- Ensure same AWS Region for source data and the Kyvos deployment
You must ensure that the Kyvos is deployed on the same AWS Region as the data source (on S3, Snowflake, or Redshift). Different Regions will incur data transfer costs and delays.
- Query Engines, BI Server, and S3 storage must be in the same region
- Configure Cluster and Query Engine Scheduling to save cost and use cloud resources only when needed.
You can create schedules for:
- Shutdown cluster for any time interval .
- Start cluster for any time interval.
- Schedule query engines for any time interval.

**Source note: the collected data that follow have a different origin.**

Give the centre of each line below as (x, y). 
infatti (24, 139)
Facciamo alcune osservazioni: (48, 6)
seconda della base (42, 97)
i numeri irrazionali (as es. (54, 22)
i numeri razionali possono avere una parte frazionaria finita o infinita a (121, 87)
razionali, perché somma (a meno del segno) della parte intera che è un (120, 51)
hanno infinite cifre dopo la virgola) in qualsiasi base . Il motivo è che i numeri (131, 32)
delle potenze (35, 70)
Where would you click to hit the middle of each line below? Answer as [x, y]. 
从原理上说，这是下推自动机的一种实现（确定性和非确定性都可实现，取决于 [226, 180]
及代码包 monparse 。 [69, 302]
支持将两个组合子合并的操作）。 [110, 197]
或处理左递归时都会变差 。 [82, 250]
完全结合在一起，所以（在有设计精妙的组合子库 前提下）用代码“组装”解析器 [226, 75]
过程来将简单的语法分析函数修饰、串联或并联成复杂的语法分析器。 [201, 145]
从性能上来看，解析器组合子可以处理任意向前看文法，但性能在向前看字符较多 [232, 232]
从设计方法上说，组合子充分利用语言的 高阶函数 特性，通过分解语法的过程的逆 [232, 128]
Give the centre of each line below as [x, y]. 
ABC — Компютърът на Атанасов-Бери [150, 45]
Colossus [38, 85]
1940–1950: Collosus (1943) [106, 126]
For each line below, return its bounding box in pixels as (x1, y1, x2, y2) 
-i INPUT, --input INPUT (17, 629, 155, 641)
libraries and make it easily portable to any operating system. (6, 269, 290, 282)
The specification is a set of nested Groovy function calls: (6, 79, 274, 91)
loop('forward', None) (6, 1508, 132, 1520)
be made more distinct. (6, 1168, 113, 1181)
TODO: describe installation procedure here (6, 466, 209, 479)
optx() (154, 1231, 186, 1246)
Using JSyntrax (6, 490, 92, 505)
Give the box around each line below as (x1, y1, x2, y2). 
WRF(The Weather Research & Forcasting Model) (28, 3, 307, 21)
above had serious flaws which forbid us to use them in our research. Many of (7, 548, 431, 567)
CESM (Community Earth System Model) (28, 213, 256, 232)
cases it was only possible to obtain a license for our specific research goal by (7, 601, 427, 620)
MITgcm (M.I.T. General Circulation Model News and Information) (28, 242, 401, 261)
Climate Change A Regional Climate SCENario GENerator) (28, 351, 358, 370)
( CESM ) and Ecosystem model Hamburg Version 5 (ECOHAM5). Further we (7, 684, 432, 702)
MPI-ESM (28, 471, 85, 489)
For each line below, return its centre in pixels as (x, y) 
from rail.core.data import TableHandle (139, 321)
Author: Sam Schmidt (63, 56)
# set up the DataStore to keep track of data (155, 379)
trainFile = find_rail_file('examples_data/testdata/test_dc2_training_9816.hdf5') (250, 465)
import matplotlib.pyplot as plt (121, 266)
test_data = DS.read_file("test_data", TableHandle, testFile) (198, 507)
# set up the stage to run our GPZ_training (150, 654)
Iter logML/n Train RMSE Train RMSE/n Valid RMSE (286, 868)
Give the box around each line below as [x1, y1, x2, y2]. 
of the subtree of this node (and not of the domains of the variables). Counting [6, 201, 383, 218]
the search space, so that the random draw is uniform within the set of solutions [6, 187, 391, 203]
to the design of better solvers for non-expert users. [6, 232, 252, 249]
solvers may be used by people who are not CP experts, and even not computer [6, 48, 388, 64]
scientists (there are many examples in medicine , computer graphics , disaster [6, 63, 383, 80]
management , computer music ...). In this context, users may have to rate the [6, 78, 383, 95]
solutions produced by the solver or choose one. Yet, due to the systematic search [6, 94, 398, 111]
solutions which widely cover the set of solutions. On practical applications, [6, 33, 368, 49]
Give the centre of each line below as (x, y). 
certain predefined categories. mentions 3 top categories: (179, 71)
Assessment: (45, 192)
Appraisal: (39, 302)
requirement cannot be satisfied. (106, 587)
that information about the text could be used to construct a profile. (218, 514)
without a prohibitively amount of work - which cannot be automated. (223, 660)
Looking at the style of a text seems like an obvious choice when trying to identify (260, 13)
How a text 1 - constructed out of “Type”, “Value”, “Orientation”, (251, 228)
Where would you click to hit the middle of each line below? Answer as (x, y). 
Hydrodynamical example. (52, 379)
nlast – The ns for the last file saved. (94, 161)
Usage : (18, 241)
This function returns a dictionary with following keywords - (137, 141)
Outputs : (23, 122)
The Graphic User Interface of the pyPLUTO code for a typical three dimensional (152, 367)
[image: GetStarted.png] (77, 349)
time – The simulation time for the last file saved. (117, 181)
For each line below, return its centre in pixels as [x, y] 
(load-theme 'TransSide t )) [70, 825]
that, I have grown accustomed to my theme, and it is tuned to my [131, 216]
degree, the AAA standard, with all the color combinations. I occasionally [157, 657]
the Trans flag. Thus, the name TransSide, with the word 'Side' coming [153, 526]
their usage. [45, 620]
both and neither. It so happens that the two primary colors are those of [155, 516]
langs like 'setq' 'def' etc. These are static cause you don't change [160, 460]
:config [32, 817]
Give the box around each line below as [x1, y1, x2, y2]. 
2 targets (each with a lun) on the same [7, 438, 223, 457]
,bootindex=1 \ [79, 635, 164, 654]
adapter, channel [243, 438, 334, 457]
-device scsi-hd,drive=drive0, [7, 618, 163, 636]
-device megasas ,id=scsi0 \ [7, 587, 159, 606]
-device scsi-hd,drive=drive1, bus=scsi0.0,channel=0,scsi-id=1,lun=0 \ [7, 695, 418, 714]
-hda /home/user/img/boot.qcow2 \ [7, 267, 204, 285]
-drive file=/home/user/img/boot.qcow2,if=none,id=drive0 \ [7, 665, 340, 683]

- Elastic cube builds on EMR
Configure the EMR such that the cluster can scale in or scale out to use only the resources that are needed. This saves the cost of cube builds as compared to having static worker nodes.
- Use On-Demand EMR
The on-demand EMR cluster gets created when the cube build is launched and gets terminated when no cube builds are running OR no cube build is scheduled within the next 30 minutes. This ensures that the EMR is used only for the duration of cube build.
- Use Spot instances to save EMR costs in the cube builds
To save resource costs while building Kyvos cubes, configure the Spot instances. AWS offers Spot instances at a discounted price and can significantly reduce the cube build cost. Please note, the Spot instances are forcibly retracted because of insufficient capacity, which is quite common while using Spot instances. This may lead to a reattempt of the failed task which was running on the retracted Spot node and can increase cube build time.
- Use Glue service for Hive table metadata storage
Glue allows you to use HCatalog Glue to avoid the recreation of HCatalog tables with EMR cluster recreation for the same deployment. Table metadata will be preserved in Glue even if the EMR gets terminated.
- Ensure that all the cube which are not eligible for querying must be set to cuboid replication type as NONE.
- Ensure that there should be enough amount of local disk space available on Query Engine to replicate the built cubes.
- For the environments where we are not having sufficient local disk available (Local disk less than Cube size) - create a segment, create a dedicated metadata folder and allocate the prod cubes to this segment and the rest of the cubes to the default segment.